DATA FOR THE TASK Start Marker

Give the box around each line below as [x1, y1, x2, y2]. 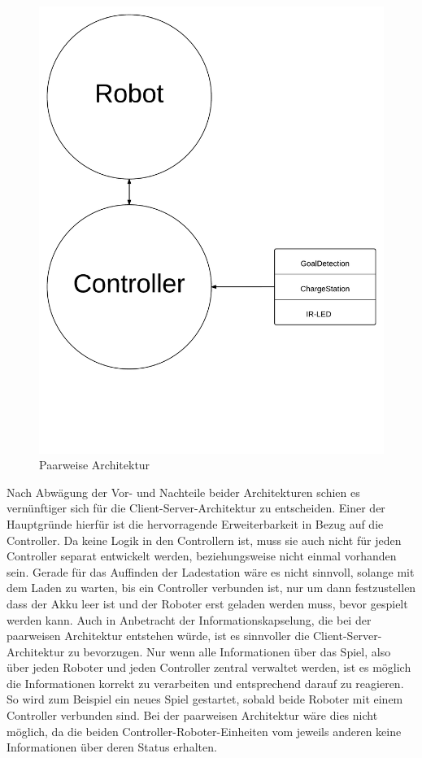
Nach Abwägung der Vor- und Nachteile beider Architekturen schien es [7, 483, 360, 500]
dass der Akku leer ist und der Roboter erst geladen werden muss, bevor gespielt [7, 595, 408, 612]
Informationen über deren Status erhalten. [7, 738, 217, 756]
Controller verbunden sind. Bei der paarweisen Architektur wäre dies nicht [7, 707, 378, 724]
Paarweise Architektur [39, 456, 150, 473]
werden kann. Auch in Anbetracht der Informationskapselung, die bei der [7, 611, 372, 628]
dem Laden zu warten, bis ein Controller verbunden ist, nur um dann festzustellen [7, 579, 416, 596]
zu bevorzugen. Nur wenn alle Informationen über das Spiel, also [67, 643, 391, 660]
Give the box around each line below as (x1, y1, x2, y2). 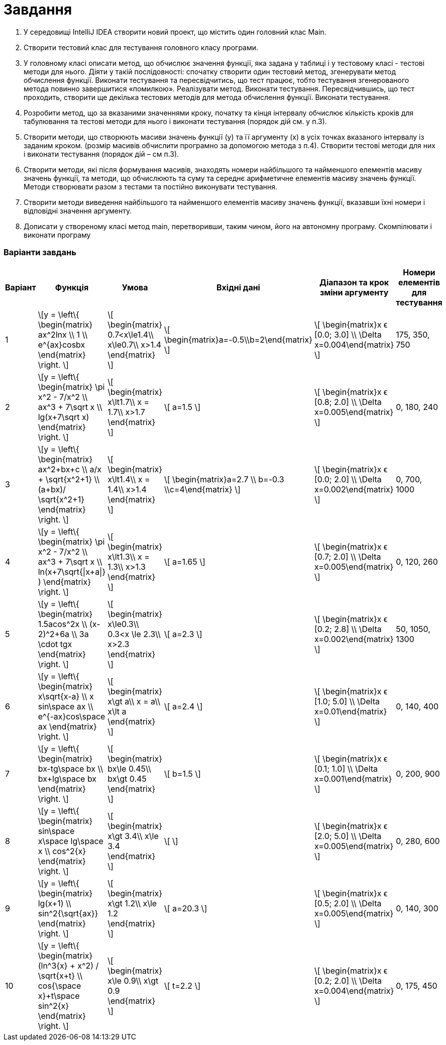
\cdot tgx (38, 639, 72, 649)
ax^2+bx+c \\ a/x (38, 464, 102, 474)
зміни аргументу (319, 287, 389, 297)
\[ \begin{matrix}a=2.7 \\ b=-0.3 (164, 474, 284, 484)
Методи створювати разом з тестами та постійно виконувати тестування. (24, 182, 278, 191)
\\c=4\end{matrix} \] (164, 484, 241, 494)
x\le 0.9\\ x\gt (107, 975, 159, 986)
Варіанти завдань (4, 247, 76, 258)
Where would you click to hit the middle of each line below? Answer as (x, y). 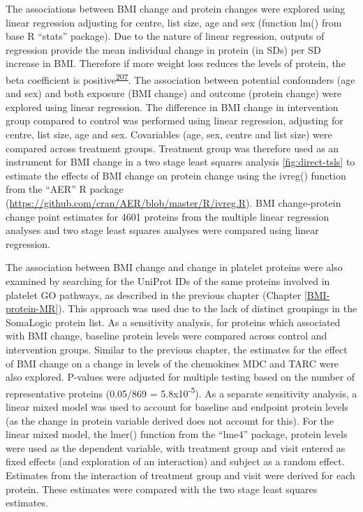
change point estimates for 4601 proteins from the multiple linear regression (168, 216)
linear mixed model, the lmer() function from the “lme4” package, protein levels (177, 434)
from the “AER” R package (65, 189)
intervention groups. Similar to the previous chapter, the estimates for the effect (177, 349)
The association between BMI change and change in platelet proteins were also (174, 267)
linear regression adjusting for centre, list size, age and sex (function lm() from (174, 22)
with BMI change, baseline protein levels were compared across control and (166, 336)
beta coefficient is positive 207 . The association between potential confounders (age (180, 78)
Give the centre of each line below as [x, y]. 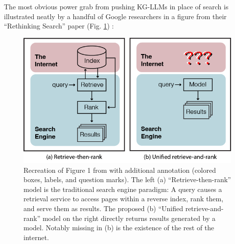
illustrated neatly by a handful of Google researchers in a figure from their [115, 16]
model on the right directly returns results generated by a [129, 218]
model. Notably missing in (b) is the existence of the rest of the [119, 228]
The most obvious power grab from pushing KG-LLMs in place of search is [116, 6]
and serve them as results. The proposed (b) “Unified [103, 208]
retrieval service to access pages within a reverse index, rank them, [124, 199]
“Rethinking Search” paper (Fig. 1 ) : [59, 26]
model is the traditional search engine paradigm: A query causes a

DATA FOR THE TASK End Marker

• [REQUIRED ACTION]:
An exact, picture-free copy of the listing above is the goal; write it out now.

• [RESULT]:
Give the box around each line below as [x1, y1, x2, y2]. 
Nach Abwägung der Vor- und Nachteile beider Architekturen schien es [7, 483, 360, 500]
dass der Akku leer ist und der Roboter erst geladen werden muss, bevor gespielt [7, 595, 408, 612]
Informationen über deren Status erhalten. [7, 738, 217, 756]
Controller verbunden sind. Bei der paarweisen Architektur wäre dies nicht [7, 707, 378, 724]
Paarweise Architektur [39, 456, 150, 473]
werden kann. Auch in Anbetracht der Informationskapselung, die bei der [7, 611, 372, 628]
dem Laden zu warten, bis ein Controller verbunden ist, nur um dann festzustellen [7, 579, 416, 596]
zu bevorzugen. Nur wenn alle Informationen über das Spiel, also [67, 643, 391, 660]
Give the box around each line below as (x1, y1, x2, y2). 
\cdot tgx (38, 639, 72, 649)
ax^2+bx+c \\ a/x (38, 464, 102, 474)
зміни аргументу (319, 287, 389, 297)
\[ \begin{matrix}a=2.7 \\ b=-0.3 (164, 474, 284, 484)
Методи створювати разом з тестами та постійно виконувати тестування. (24, 182, 278, 191)
\\c=4\end{matrix} \] (164, 484, 241, 494)
x\le 0.9\\ x\gt (107, 975, 159, 986)
Варіанти завдань (4, 247, 76, 258)
Where would you click to hit the middle of each line below? Answer as (x, y). 
change point estimates for 4601 proteins from the multiple linear regression (168, 216)
linear mixed model, the lmer() function from the “lme4” package, protein levels (177, 434)
from the “AER” R package (65, 189)
intervention groups. Similar to the previous chapter, the estimates for the effect (177, 349)
The association between BMI change and change in platelet proteins were also (174, 267)
linear regression adjusting for centre, list size, age and sex (function lm() from (174, 22)
with BMI change, baseline protein levels were compared across control and (166, 336)
beta coefficient is positive 207 . The association between potential confounders (age (180, 78)
Give the centre of each line below as [x, y]. 
illustrated neatly by a handful of Google researchers in a figure from their [115, 16]
model on the right directly returns results generated by a [129, 218]
model. Notably missing in (b) is the existence of the rest of the [119, 228]
The most obvious power grab from pushing KG-LLMs in place of search is [116, 6]
and serve them as results. The proposed (b) “Unified [103, 208]
retrieval service to access pages within a reverse index, rank them, [124, 199]
“Rethinking Search” paper (Fig. 1 ) : [59, 26]
model is the traditional search engine paradigm: A query causes a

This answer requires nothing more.